Data extracts below:

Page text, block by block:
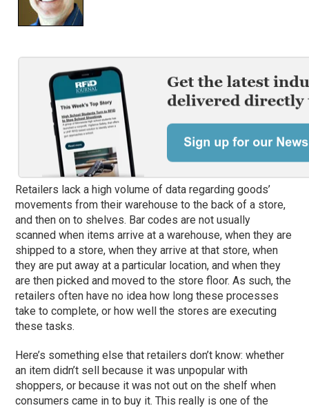
Retailers lack a high volume of data regarding goods’
movements from their warehouse to the back of a store,
and then on to shelves. Bar codes are not usually
scanned when items arrive at a warehouse, when they are
shipped to a store, when they arrive at that store, when
they are put away at a particular location, and when they
are then picked and moved to the store floor. As such, the
retailers often have no idea how long these processes
take to complete, or how well the stores are executing
these tasks.
Here’s something else that retailers don’t know: whether
an item didn’t sell because it was unpopular with
shoppers, or because it was not out on the shelf when
consumers came in to buy it. This really is one of the
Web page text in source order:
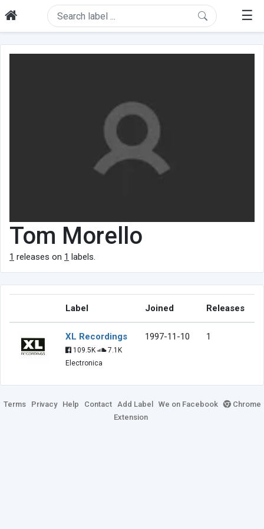
☰
Tom Morello
1 releases on 1 labels.
Label Joined Releases
XL Recordings
109.5K
7.1K
Electronica
1997-11-10 1
Terms Privacy Help Contact Add Label We on Facebook
Chrome
Extension
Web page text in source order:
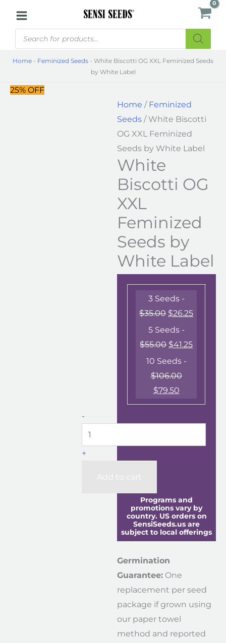
contentProducts
search
Home - Feminized Seeds - White Biscotti OG XXL Feminized Seeds
by White Label
25% OFF
Home / Feminized
Seeds / White Biscotti
OG XXL Feminized
Seeds by White Label
White
Biscotti OG
XXL
Feminized
Seeds by
White Label
3 Seeds -
$35.00 $26.25
5 Seeds -
$55.00 $41.25
10 Seeds -
$106.00
$79.50
-
Biscotti
OG
XXL
Feminized
quantity
+
Add to cart
Programs and
promotions vary by
country. US orders on
SensiSeeds.us are
subject to local offerings
Germination
Guarantee: One
replacement per seed
package if grown using
our paper towel
method and reported
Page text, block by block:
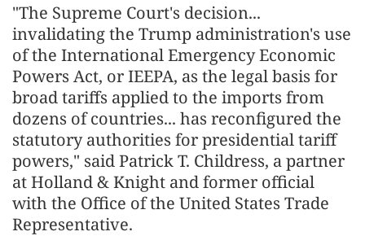
"The Supreme Court's decision...
invalidating the Trump administration's use
of the International Emergency Economic
Powers Act, or IEEPA, as the legal basis for
broad tariffs applied to the imports from
dozens of countries... has reconfigured the
statutory authorities for presidential tariff
powers," said Patrick T. Childress, a partner
at Holland & Knight and former official
with the Office of the United States Trade
Representative.
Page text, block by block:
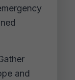
and
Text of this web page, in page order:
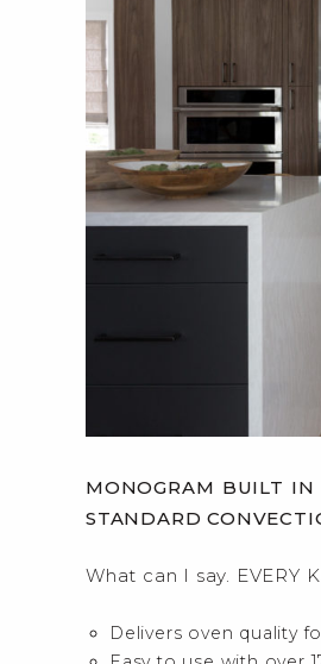
MONOGRAM BUILT
STANDARD
What can I say. EVERY
Delivers oven quality
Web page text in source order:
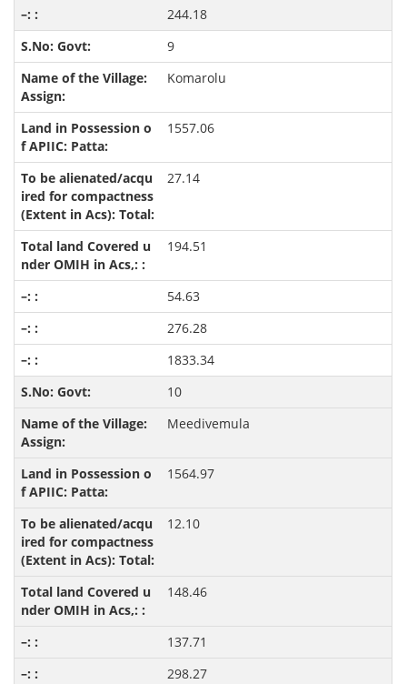
244.18
9
Komarolu
1557.06
27.14
194.51
54.63
276.28
1833.34
10
Meedivemula
1564.97
12.10
148.46
137.71
298.27
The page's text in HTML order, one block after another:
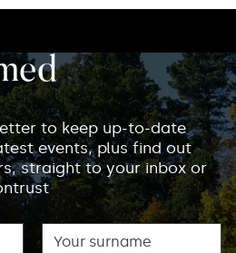
to keep up-to-date
events, plus find out
straight to your inbox or
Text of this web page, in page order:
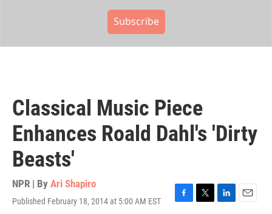
Subscribe
Classical Music Piece
Enhances Roald Dahl's 'Dirty
Beasts'
NPR | By Ari Shapiro
Published February 18, 2014 at 5:00 AM EST
F
T
L
E
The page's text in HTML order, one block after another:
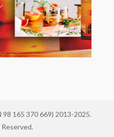
165 370 669) 2013-2025.
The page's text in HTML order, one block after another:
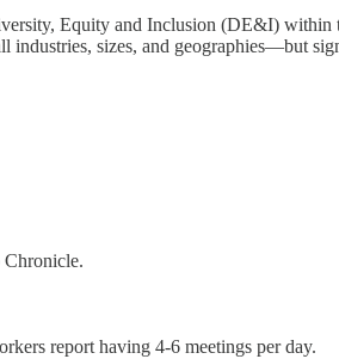
Equity and Inclusion (DE&I)
industries, sizes, and geographies—but
Chronicle.
report having 4-6 meetings per day.
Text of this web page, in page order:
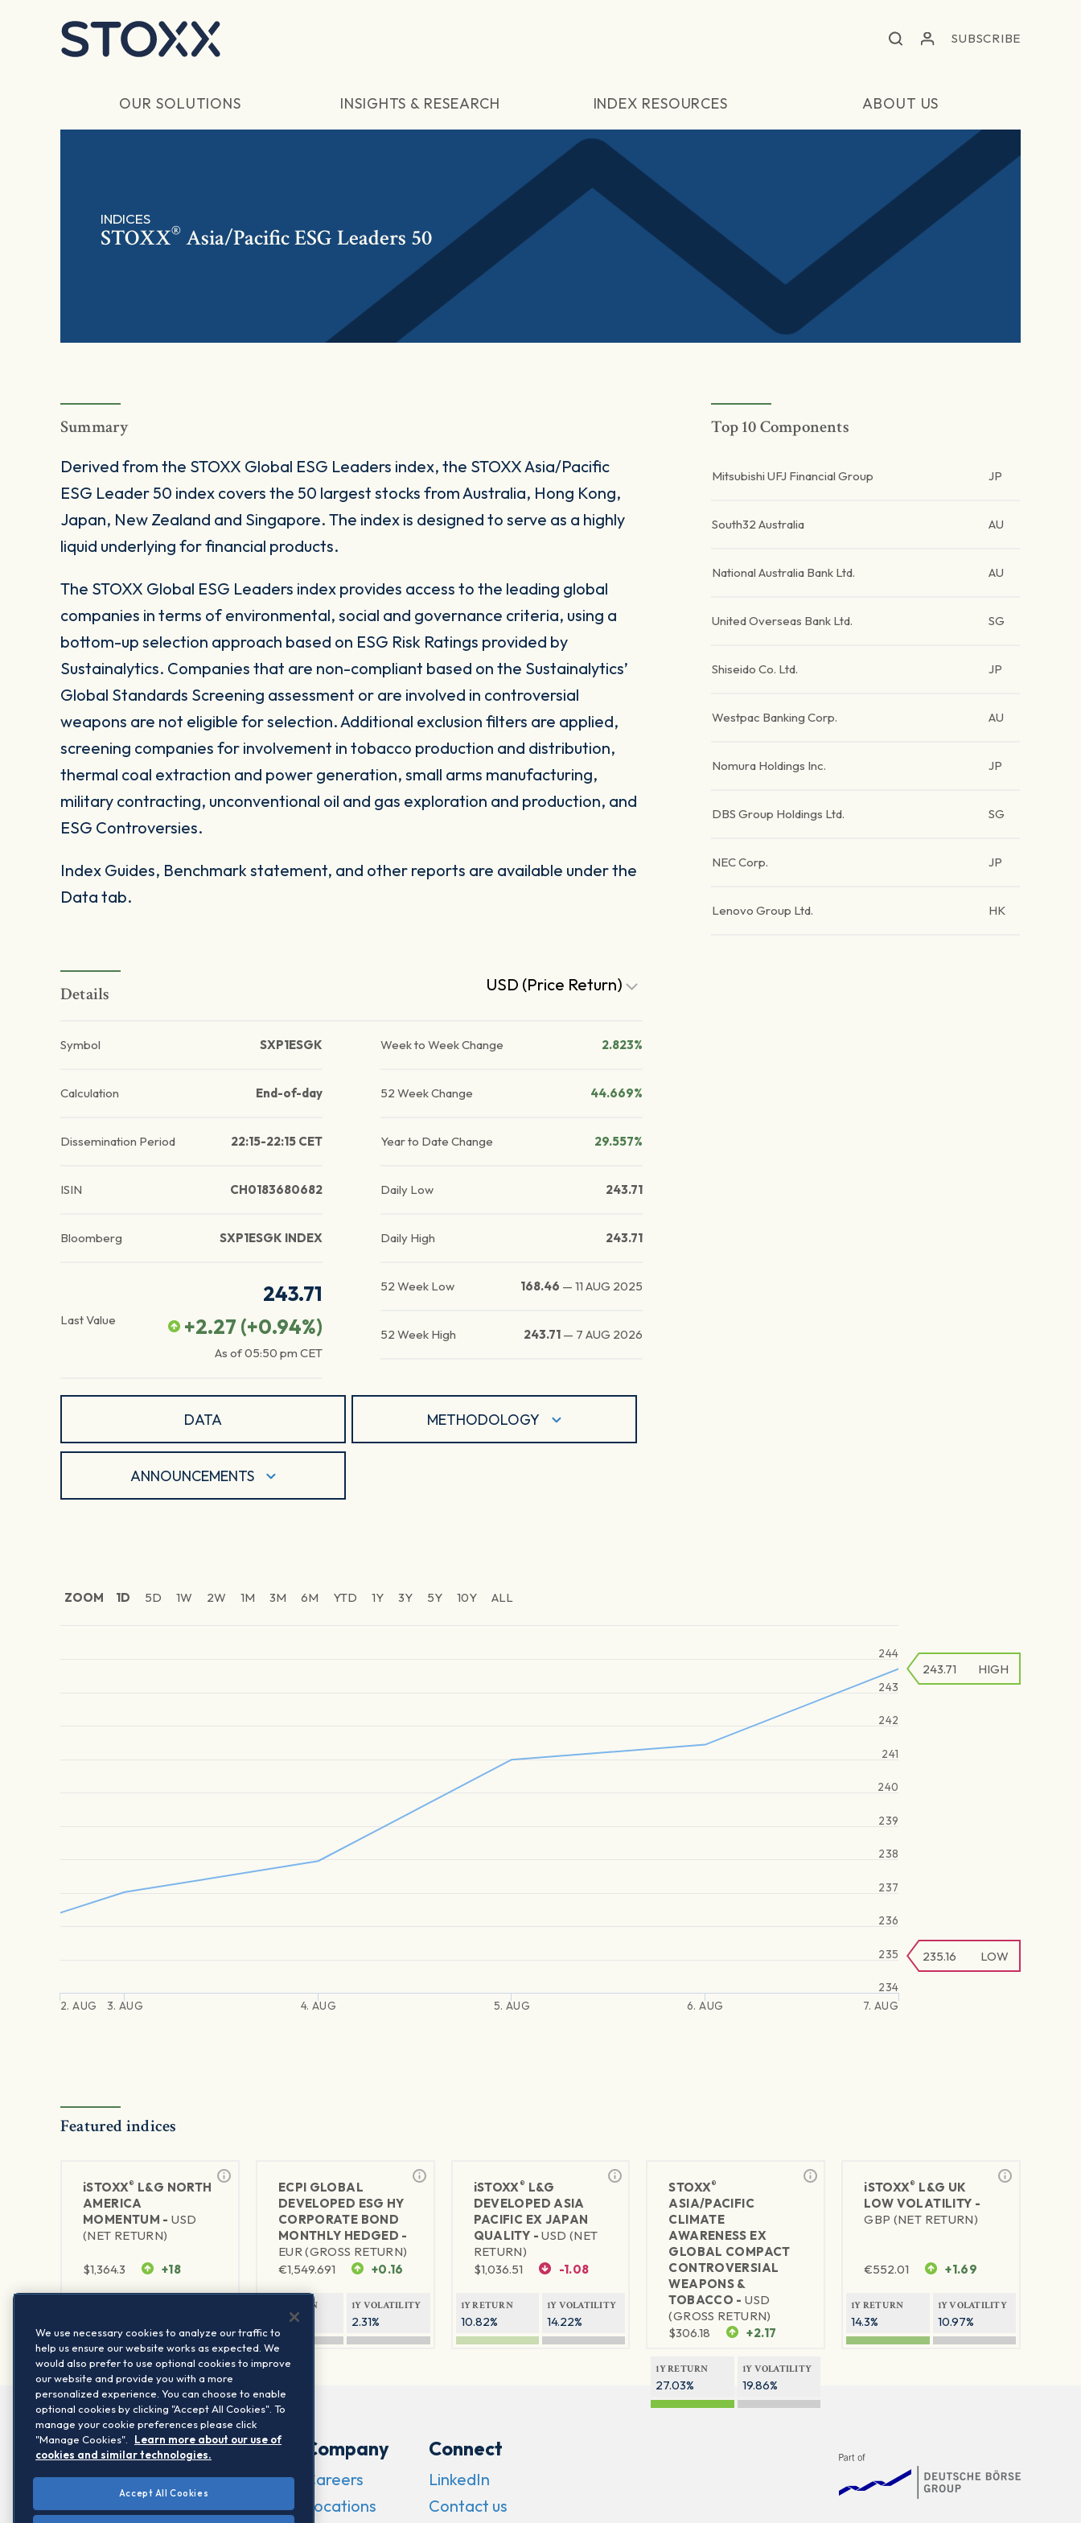
SUBSCRIBE
OUR SOLUTIONS INSIGHTS & RESEARCH INDEX RESOURCES ABOUT US
INDICES
STOXX® Asia/Pacific ESG Leaders 50
Summary
Derived from the STOXX Global ESG Leaders index, the STOXX Asia/Pacific
ESG Leader 50 index covers the 50 largest stocks from Australia, Hong Kong,
Japan, New Zealand and Singapore. The index is designed to serve as a highly
liquid underlying for financial products.
The STOXX Global ESG Leaders index provides access to the leading global
companies in terms of environmental, social and governance criteria, using a
bottom-up selection approach based on ESG Risk Ratings provided by
Sustainalytics. Companies that are non-compliant based on the Sustainalytics’
Global Standards Screening assessment or are involved in controversial
weapons are not eligible for selection. Additional exclusion filters are applied,
screening companies for involvement in tobacco production and distribution,
thermal coal extraction and power generation, small arms manufacturing,
military contracting, unconventional oil and gas exploration and production, and
ESG Controversies.
Index Guides, Benchmark statement, and other reports are available under the
Data tab.
Details USD (Price Return)
Symbol SXP1ESGK
Calculation End-of-day
Dissemination Period 22:15-22:15 CET
ISIN CH0183680682
Bloomberg SXP1ESGK INDEX
Last Value
243.71
+2.27 (+0.94%)
As of05:50 pm CET
Week to Week Change 2.823%
52 Week Change 44.669%
Year to Date Change 29.557%
Daily Low 243.71
Daily High 243.71
52 Week Low 168.46 —11 AUG 2025
52 Week High 243.71 — 7 AUG 2026
DATA METHODOLOGY
ANNOUNCEMENTS
Top 10 Components
Mitsubishi UFJ Financial Group JP
South32 Australia AU
National Australia Bank Ltd. AU
United Overseas Bank Ltd. SG
Shiseido Co. Ltd. JP
Westpac Banking Corp. AU
Nomura Holdings Inc. JP
DBS Group Holdings Ltd. SG
NEC Corp. JP
Lenovo Group Ltd. HK
ZOOM 1D 5D 1W 2W 1M 3M 6M YTD 1Y 3Y 5Y 10Y ALL
2. AUG 3. AUG 4. AUG 5. AUG 6. AUG 7. AUG
234
235
236
237
238
239
240
241
242
243
244
235.16 LOW
243.71 HIGH
Featured indices
iSTOXX® L&G NORTH
AMERICA
MOMENTUM -USD
(NET RETURN)
$1,364.3 +18
ECPI GLOBAL
DEVELOPED ESG HY
CORPORATE BOND
MONTHLY HEDGED -
EUR (GROSS RETURN)
€1,549.691 +0.16
1Y RETURN
2.34%
1Y VOLATILITY
2.31%
iSTOXX® L&G
DEVELOPED ASIA
PACIFIC EX JAPAN
QUALITY -USD (NET
RETURN)
$1,036.51 -1.08
1Y RETURN
10.82%
1Y VOLATILITY
14.22%
STOXX®
ASIA/PACIFIC
CLIMATE
AWARENESS EX
GLOBAL COMPACT
CONTROVERSIAL
WEAPONS &
TOBACCO -USD
(GROSS RETURN)
$306.18 +2.17
1Y RETURN
27.03%
1Y VOLATILITY
19.86%
iSTOXX® L&G UK
LOW VOLATILITY -
GBP (NET RETURN)
€552.01 +1.69
1Y RETURN
14.3%
1Y VOLATILITY
10.97%
Company
Careers
Locations
Connect
LinkedIn
Contact us
We use necessary cookies to analyze our traffic to
help us ensure our website works as expected. We
would also prefer to use optional cookies to improve
our website and provide you with a more
personalized experience. You can choose to enable
optional cookies by clicking "Accept All Cookies". To
manage your cookie preferences please click
"Manage Cookies".
Learn more about our use of
cookies and similar technologies.
Accept All Cookies

End of Data extracts.

§ What to produce
Return every line from the entries above that contains the word "Week".

§ Task result
Week to Week Change 2.823%
52 Week Change 44.669%
52 Week Low 168.46 —11 AUG 2025
52 Week High 243.71 — 7 AUG 2026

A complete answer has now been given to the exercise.